DIRECTIONS FOR THIS TASK: Within the entries below, please return exactly the lines from the one with "For each line" through the one with "doing multipatch simulations. (80, 312)", leaving out any pictures.

GIVEN DATA:
· · ·
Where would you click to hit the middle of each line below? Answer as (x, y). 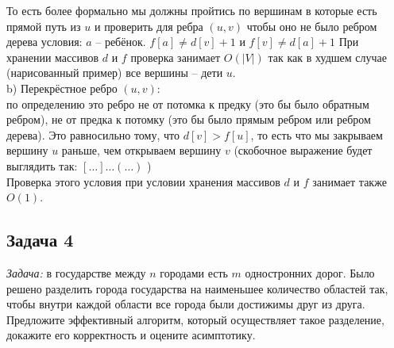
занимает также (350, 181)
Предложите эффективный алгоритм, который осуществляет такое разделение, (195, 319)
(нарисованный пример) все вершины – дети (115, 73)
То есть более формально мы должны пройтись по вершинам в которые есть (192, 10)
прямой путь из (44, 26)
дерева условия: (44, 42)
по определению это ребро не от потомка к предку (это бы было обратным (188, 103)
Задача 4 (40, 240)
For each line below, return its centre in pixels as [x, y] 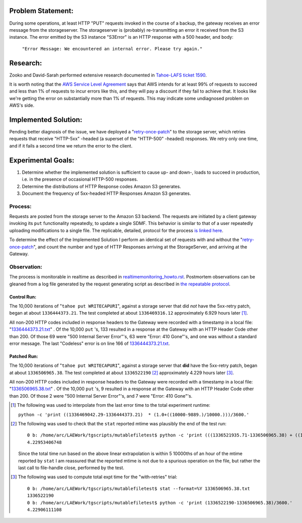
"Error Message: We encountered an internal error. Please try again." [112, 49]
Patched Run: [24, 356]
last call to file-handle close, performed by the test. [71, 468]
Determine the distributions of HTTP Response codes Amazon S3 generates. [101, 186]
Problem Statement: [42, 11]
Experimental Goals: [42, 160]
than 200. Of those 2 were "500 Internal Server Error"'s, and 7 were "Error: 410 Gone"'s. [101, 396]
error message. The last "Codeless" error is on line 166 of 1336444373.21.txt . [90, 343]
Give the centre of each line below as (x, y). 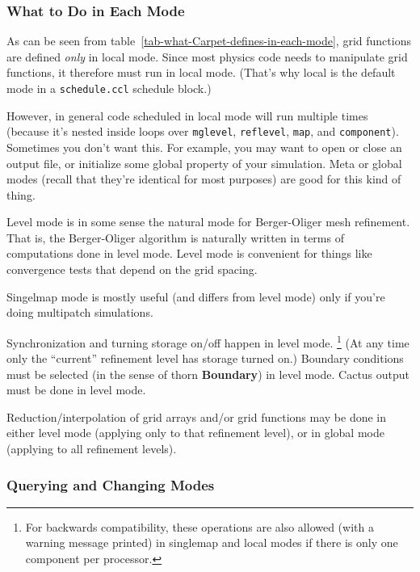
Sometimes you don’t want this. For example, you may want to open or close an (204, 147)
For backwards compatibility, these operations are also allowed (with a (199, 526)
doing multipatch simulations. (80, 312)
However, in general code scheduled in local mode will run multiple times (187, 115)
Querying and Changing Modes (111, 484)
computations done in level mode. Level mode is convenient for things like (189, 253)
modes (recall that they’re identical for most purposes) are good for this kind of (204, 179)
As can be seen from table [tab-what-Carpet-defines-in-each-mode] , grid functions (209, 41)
· · ·
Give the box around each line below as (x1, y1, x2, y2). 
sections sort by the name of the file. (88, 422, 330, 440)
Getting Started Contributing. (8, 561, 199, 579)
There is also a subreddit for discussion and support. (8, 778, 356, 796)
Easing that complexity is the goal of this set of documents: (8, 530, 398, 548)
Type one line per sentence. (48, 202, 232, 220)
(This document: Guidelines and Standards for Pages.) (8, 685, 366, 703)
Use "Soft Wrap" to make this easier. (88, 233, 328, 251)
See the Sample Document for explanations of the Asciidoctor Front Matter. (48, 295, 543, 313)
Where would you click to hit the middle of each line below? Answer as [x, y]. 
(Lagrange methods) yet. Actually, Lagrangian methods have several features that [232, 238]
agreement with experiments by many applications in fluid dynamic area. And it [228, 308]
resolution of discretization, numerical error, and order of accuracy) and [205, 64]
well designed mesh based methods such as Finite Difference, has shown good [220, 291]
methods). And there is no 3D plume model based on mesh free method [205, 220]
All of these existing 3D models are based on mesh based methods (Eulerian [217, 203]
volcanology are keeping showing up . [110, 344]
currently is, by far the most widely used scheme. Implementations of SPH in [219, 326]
· · ·
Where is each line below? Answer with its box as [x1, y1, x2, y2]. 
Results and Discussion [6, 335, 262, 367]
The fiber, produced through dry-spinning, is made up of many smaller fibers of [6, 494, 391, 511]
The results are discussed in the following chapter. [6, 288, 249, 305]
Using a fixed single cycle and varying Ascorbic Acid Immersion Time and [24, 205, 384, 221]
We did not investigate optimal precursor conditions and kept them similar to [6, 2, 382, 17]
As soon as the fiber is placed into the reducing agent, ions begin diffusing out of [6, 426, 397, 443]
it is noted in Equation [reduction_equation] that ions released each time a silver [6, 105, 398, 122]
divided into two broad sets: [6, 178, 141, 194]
· · ·
OUTPUT OF THE EXERCISE:
For each line below, return its centre in pixels as [x, y] 
"Error Message: We encountered an internal error. Please try again." [112, 49]
Patched Run: [24, 356]
last call to file-handle close, performed by the test. [71, 468]
Determine the distributions of HTTP Response codes Amazon S3 generates. [101, 186]
Problem Statement: [42, 11]
Experimental Goals: [42, 160]
than 200. Of those 2 were "500 Internal Server Error"'s, and 7 were "Error: 410 Gone"'s. [101, 396]
error message. The last "Codeless" error is on line 166 of 1336444373.21.txt . [90, 343]
Give the centre of each line below as (x, y). 
Sometimes you don’t want this. For example, you may want to open or close an (204, 147)
For backwards compatibility, these operations are also allowed (with a (199, 526)
doing multipatch simulations. (80, 312)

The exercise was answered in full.